Segment Open

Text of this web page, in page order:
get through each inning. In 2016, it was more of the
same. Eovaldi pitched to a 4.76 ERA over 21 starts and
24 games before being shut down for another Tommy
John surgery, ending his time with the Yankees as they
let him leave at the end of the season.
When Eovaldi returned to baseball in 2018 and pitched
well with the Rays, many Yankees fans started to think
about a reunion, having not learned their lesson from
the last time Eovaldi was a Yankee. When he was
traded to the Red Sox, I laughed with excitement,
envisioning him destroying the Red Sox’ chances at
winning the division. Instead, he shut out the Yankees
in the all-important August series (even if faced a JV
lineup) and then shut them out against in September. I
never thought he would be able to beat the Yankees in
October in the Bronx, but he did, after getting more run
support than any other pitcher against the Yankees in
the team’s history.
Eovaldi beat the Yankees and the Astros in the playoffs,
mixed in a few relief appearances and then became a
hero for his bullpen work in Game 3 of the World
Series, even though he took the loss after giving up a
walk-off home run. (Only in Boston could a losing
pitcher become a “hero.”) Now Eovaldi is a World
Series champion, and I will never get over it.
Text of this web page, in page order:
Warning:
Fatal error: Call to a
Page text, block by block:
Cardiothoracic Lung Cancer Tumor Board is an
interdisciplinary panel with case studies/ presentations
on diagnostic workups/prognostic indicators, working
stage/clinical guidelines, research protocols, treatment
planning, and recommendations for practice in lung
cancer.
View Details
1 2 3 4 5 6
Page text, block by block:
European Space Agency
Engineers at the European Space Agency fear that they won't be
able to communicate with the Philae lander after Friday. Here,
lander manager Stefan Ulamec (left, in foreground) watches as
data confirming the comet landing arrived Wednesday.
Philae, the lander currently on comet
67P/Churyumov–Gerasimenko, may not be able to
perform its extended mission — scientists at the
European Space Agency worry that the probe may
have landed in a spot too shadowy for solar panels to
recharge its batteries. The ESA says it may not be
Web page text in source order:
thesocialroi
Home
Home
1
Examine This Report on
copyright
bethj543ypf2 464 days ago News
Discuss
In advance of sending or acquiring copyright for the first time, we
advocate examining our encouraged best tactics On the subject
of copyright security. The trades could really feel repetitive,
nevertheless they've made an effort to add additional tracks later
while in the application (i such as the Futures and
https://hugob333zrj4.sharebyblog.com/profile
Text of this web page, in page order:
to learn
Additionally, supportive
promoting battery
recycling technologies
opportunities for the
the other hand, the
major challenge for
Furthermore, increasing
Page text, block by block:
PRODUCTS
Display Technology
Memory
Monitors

Segment Closed

**Exercise description:** An exact copy is needed of the lines from the one containing "the other hand, the" through the end of the records.

**Your solution:**
the other hand, the
major challenge for
Furthermore, increasing
Page text, block by block:
PRODUCTS
Display Technology
Memory
Monitors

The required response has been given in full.